Pernah suatu ketika, karena aku sering sekali menang, seorang juri
memberikan tes tersendiri. Hal ini untuk memastikan bahwa aku layak
mendapatkan juara pertama, apalagi saat itu aku masih lebih muda dari
peserta dan juara lainnya. Ternyata aku bisa menjawab pertanyaan juri
tersebut. Akhirnya aku tetap mendapatkan hadiah, namun hadiah khusus di
luar juara satu sampai tiga. Kebijakan ini untuk memberikan kesempatan
pada peserta lain untuk menjadi pemenang.
Ketika aku menginjak usia SMP dan SMA, aku tetap aktif dalam kegiatan
persekutuan remaja dan pemuda di sekolah. Aku juga aktif di tingkat
yang lebih besar yaitu kegiatan persekutuan antar siswa Kristen dari
sekolah-sekolah se-kota Magelang, juga persekutuan remaja di gereja.

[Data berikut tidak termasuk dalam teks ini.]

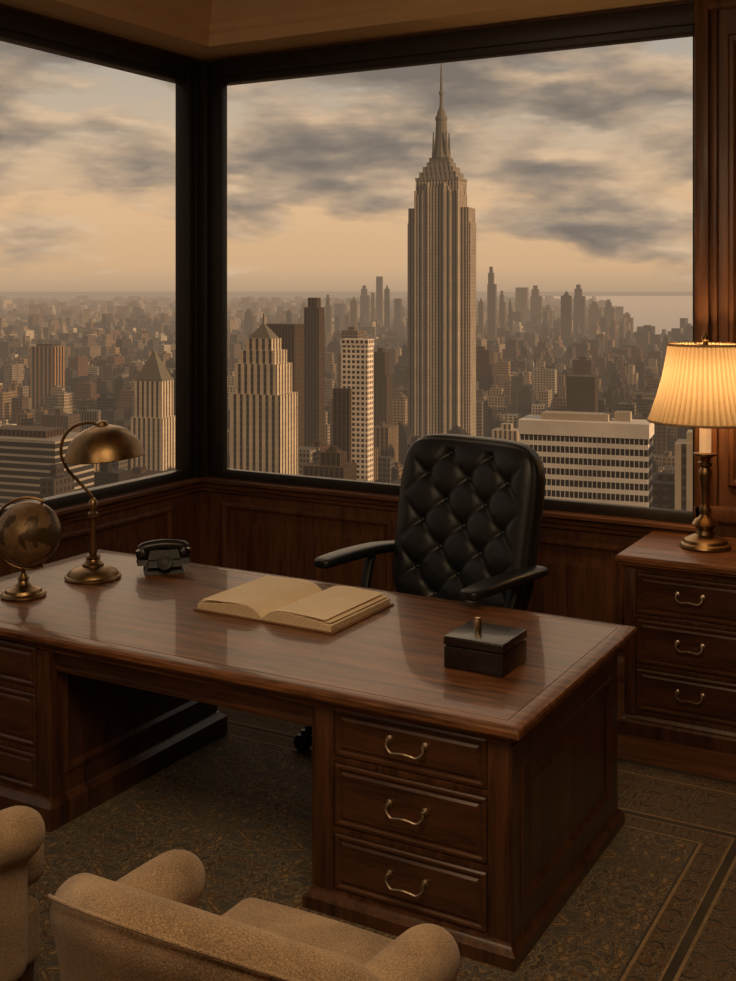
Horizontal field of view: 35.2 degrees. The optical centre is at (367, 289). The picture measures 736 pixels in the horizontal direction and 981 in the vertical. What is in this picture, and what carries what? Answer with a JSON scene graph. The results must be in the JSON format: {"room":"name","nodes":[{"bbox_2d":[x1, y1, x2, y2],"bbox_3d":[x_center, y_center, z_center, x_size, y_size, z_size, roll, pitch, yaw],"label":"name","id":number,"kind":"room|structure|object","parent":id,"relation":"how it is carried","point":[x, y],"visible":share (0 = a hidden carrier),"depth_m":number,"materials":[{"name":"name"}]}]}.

Bahkan aku juga ditunjuk menjadi ketua persekutuan remaja di gereja.
Setiap minggu aku disibukkan dengan kegiatan persekutuan, mempersiapkan
acara, topik, pembicara, membuat undangan dan menyebar undangan. Aku
tidak pernah bosan mengundang rekan-rekan untuk hadir. Walaupun aku tahu
ada di antara mereka yang malas hadir, aku tetap memberikan undangan
kepada mereka. Betapa semangatnya aku saat itu…Setelah lulus SMA, aku meneruskan kuliah di FKG UGM. Dan seperti sebelum-sebelumnya, aku kembali aktif di kegiatan keagamaan (Kristen). Kali ini aku mengikuti kegiatan persekutuan mahasiswa di FKG dan di tingkat UGM. Aku sangat senang dan menikmati kegiatanku tersebut saat itu. Bermacam-macam aktifitas, perayaan Natal, Paskah, panitia lomba vokal grup lagu gerejawi dan lainnya aku ikuti. Aku sering mengajak teman-teman-teman satu kos untuk menyanyi bersama lagu-lagu gerejawi di kos, berdiskusi pemahaman kitab dan lainnya.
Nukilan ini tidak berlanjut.